1.`0 = λ f . λ x . x` (no application of f)
2.`1 = λ f . λ x . f x` (one application of f )
3.`2 = λ f . λ x . f (f x)` (two applications of f)
This is called the "Church encoding" of the natural numbers.
We can also define the successor function `succ` as a function that takes a church encoded natural number n, and a function f, and a value x, and performs f on x n times, and then once more.
1.`succ = λ n . λ f . λ x . n f (f x)`
For example, we do an application of `succ` on `0`: `(succ 0) = 1`, and `(succ 1) = 2`.
1. We perform substituion on ,n with the church encoding for 0
2. Substituting g with f has no effect and returns the term (lambda y . y)
3. (lambda y . y) is the identity function.
We're Done! We've constructed 1 from 0. We'll go through the same process to construct 2 from 1.
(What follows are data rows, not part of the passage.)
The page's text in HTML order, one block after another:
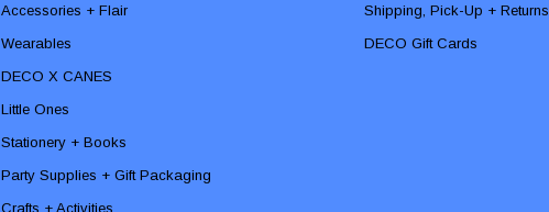
Accessories + Flair
Wearables
DECO X CANES
Little Ones
Stationery + Books
Party Supplies + Gift Packaging
Crafts + Activities
Shipping, Pick-Up + Returns
DECO Gift Cards
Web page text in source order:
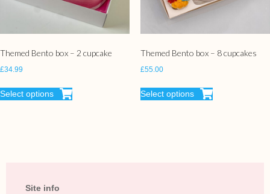
Themed Bento box – 2 cupcake
£34.99
Select options
Themed Bento box – 8 cupcakes
£55.00
Select options
Site info

We can define the boolean values `true` and `false` as functions that take two arguments and return the first and second, respectively.
1.`true = λ x . λ y . x`
2.`false = λ x . λ y . y`
We can then define the logical operators `and`, `or`, and `not` in terms of these boolean values.
1.`and = λ p . λ q . p q false`
2.`or = λ p . λ q . p true q`
3.`not = λ p . p false true`
(a few examples...)
Recursion is also possible in the lambda calculus via the funny-looking thing on the board, which you've probably seen before - the Y combinator. The Y combinator should satisfy the equation `(Y f) = (f (Y f))`, and is defined as follows:
1.`Y = λ f . (λ x . f (x x)) (λ x . f (x x))`
If we let it run by itself, we can see how our recursion works. We can kinda see some formation of a "stack" of sorts.
When we apply the Y combinator to a function, it will apply the function to itself, and then apply the function to itself again, and so on, until the function returns a value.
# Writing a Quick Lambda Calculus Interpreter
I think the best way to learn the lambda calculus is by building an interpreter for it, it's a quick exercise and it's a lot of fun.
When writing a Lambda Calculus interpreter, there are a few decisions to be made:
- [ ] is it the typed or untyped lambda calculus?
- [ ] is the language lazy or strict / eager?
- [ ] call by value or call by name? (call by value - environment, closures)
There are a lot of bugs in our interpreter; first, there is no alpha conversion, there's a high chance we could have name conflicts within lambda terms. We could use de brujin indexing, but that's outside the scope of this presentation.
Obviously we've only scratched the surface of the lambda calculus and functional programming; I didn't even mention a lot of things I wanted to get to. So here's a list you can study on your own:
The lambda calculus is a "universal model of computation", meaning that any computable function can be expressed in the lambda calculus. This is known as the Church-Turing thesis, and is the basis for the theory of computation.
I highly recommend reading the paper "Compilation of Lambda-Calculus into Functional Machine Code". You know how we alluded to the "stack" that the Y combinator produced? This paper goes into how we can utilize that stack to compile lambda calculus into machine code on a stack machine by reversing the order through continuation passing style.